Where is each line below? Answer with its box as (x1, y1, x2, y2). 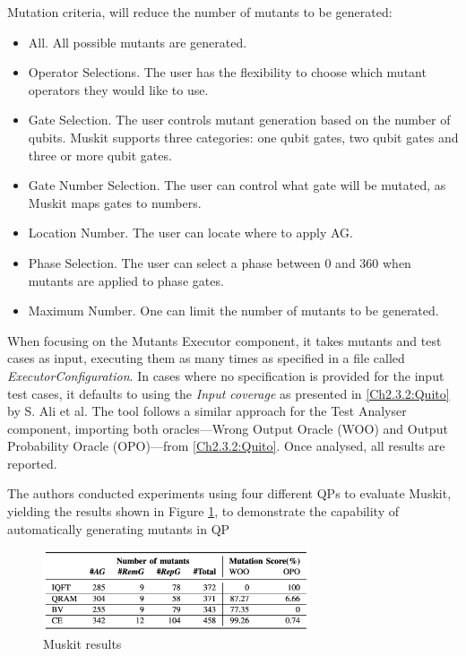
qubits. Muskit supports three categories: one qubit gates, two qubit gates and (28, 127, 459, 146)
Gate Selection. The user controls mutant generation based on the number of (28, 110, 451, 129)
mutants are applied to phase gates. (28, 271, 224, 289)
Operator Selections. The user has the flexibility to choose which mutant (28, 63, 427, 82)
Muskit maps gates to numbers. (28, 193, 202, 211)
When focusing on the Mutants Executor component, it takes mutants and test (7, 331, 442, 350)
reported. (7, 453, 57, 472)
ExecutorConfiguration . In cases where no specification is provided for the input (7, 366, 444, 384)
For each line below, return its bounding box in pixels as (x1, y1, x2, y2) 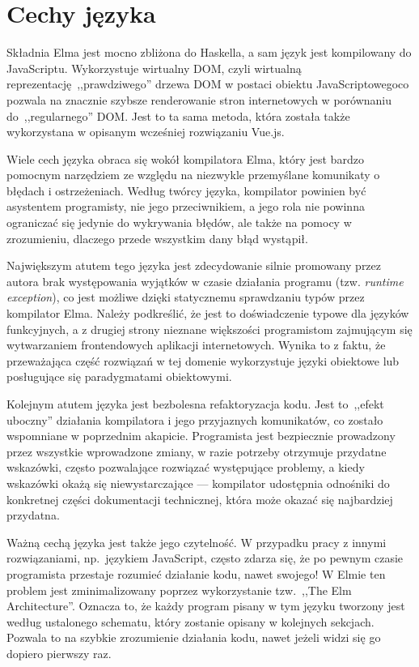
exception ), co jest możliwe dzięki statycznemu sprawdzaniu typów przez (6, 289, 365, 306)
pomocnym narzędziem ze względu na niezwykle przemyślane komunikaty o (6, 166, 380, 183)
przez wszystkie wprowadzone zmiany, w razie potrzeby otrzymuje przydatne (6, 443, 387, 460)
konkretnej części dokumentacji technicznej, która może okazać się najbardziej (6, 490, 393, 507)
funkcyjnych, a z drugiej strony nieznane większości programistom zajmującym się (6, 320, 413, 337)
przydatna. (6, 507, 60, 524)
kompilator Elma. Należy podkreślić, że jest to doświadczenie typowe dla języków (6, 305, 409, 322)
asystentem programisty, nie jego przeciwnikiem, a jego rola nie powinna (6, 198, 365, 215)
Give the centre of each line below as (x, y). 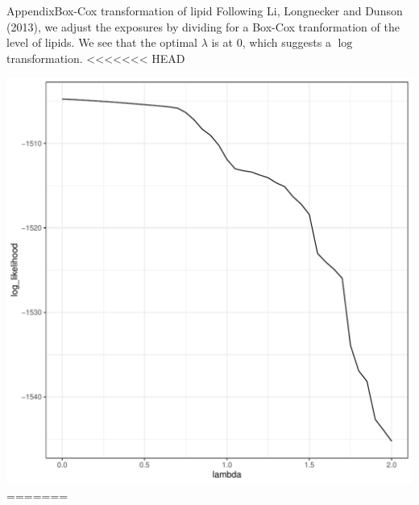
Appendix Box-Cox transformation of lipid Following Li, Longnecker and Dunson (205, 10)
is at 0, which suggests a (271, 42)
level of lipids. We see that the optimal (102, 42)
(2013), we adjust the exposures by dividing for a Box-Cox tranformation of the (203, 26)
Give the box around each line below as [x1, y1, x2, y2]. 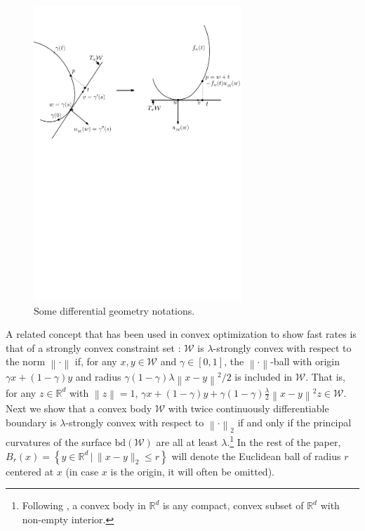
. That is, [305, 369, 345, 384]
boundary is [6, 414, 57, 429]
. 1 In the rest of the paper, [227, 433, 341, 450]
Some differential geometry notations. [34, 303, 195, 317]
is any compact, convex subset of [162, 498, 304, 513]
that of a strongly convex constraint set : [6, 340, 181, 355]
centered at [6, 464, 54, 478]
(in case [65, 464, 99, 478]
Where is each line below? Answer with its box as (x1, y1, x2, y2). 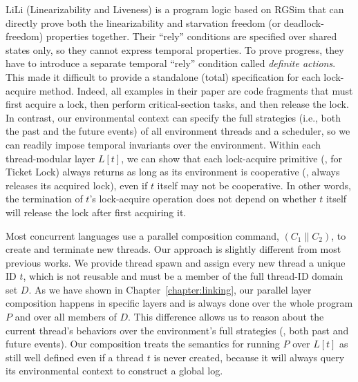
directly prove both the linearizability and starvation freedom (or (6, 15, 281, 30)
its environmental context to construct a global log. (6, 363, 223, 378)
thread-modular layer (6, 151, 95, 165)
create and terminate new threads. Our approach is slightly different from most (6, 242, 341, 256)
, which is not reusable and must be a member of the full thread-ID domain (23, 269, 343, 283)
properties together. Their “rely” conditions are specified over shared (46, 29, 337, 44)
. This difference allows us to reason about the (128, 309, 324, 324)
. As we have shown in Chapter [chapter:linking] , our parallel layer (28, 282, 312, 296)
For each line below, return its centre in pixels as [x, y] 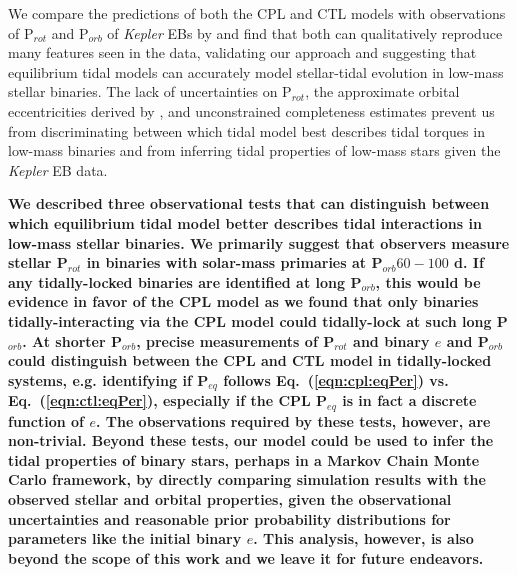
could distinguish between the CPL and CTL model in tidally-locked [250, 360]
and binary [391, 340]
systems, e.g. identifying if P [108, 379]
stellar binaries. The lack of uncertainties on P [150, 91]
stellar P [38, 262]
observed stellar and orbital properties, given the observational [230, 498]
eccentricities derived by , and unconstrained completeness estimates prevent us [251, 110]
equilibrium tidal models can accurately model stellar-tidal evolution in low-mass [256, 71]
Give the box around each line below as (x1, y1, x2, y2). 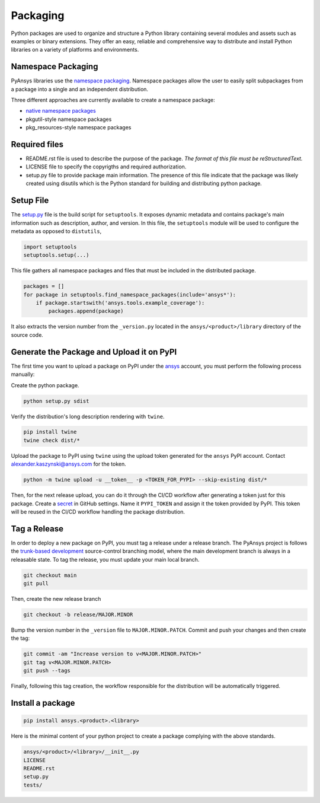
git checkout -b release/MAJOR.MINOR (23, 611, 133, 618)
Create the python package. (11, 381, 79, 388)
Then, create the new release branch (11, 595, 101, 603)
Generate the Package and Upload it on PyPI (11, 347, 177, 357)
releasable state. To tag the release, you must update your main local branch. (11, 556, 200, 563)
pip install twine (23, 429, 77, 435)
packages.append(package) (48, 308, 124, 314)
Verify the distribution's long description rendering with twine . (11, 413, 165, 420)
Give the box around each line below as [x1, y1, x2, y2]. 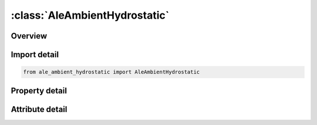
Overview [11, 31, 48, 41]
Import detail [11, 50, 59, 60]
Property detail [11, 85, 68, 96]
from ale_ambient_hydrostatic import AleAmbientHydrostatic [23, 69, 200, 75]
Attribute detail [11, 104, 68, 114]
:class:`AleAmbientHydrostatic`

▬▬▬▬▬▬▬▬▬▬

- [TASK REQUIREMENTS] Print exactly the stretch of lines beginning with the one that holds "Import detail [11, 50, 59, 60]" and ending at the last line above.

- [RESULT OF THIS EXERCISE]
Import detail [11, 50, 59, 60]
Property detail [11, 85, 68, 96]
from ale_ambient_hydrostatic import AleAmbientHydrostatic [23, 69, 200, 75]
Attribute detail [11, 104, 68, 114]
:class:`AleAmbientHydrostatic`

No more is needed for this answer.